Input material:

————

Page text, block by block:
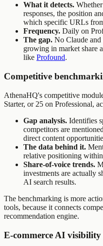
What it detects.
responses, the position
which specific URLs
Frequency. Daily on
The gap. No Claude
growing in market share
like Profound.
Competitive
AthenaHQ's competitive
Starter, or 25 on Professional,
Gap analysis. Identifies
competitors are
direct content
The data behind it.
relative positioning
Share-of-voice trends.
investments are actually
AI search results.
The benchmarking is more
tools, because it connects
recommendation engine.
E-commerce AI
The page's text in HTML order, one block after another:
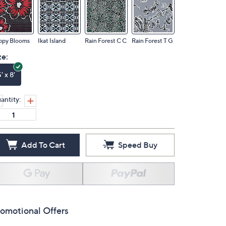
Blooms Ikat Island Rain Forest C C Rain Forest T G
x 8'
Add To Cart Speed Buy
Offers

————

Work instruction:
Copy the final portion of the records: every line from the one containing "The page's text" through the last, word for word, without pictures.

Answer section:
The page's text in HTML order, one block after another:
Blooms Ikat Island Rain Forest C C Rain Forest T G
x 8'
Add To Cart Speed Buy
Offers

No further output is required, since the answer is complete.